# THE PROBLEM:
For the listing below, output exactly the lines from the line with "The page's text" up to and including the line with "Web page text", and no other lines.

# EXTRACTED RECORDS:
☆ ☆ ☆ ☆

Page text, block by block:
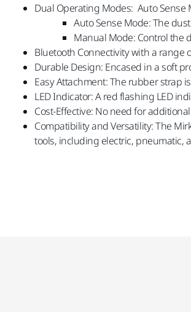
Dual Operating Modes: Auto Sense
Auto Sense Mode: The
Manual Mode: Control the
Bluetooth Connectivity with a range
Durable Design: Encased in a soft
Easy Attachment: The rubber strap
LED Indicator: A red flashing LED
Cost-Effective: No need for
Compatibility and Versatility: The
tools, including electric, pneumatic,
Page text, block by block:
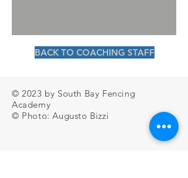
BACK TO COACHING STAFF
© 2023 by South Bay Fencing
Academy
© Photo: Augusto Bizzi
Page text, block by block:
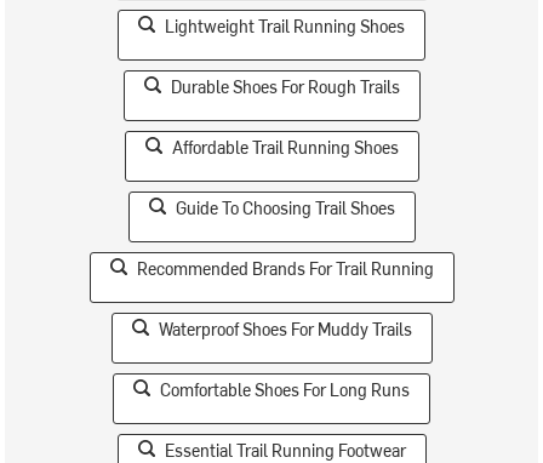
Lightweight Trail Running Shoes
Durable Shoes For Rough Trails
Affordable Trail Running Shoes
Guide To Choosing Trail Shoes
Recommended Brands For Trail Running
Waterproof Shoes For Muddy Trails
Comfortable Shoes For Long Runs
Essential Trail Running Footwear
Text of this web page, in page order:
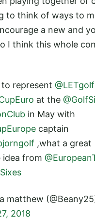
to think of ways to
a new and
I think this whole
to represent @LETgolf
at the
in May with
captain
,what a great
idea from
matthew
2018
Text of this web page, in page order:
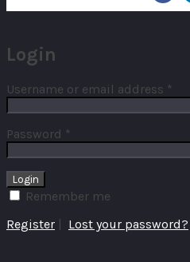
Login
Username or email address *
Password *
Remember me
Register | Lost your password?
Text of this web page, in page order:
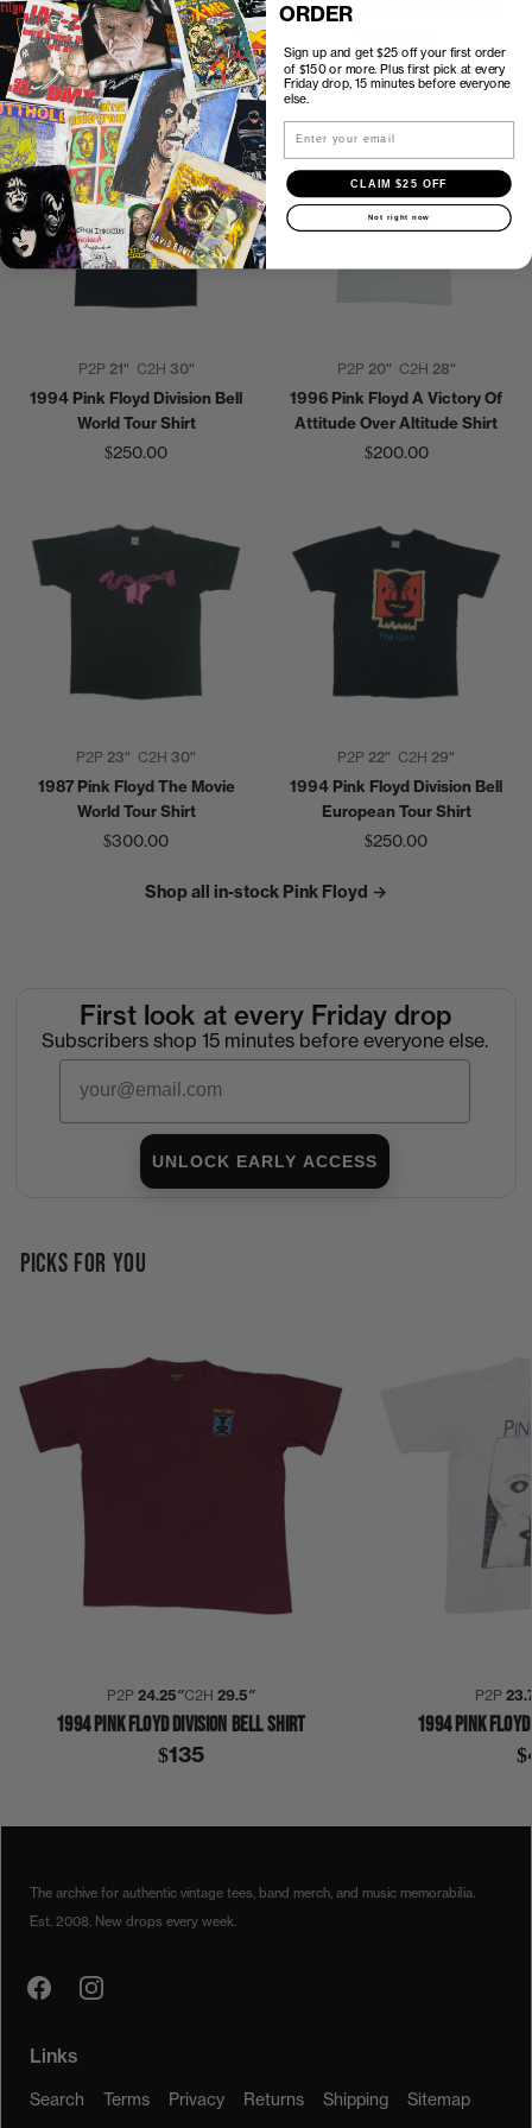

☆ ☆ ☆ ☆

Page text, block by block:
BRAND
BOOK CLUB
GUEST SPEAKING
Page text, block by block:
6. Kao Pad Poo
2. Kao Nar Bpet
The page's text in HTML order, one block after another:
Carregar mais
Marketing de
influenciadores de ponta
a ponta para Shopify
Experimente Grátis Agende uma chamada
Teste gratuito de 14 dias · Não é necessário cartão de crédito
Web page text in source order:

☆ ☆ ☆ ☆

# SOLUTION TO THE EXERCISE:
The page's text in HTML order, one block after another:
Carregar mais
Marketing de
influenciadores de ponta
a ponta para Shopify
Experimente Grátis Agende uma chamada
Teste gratuito de 14 dias · Não é necessário cartão de crédito
Web page text in source order:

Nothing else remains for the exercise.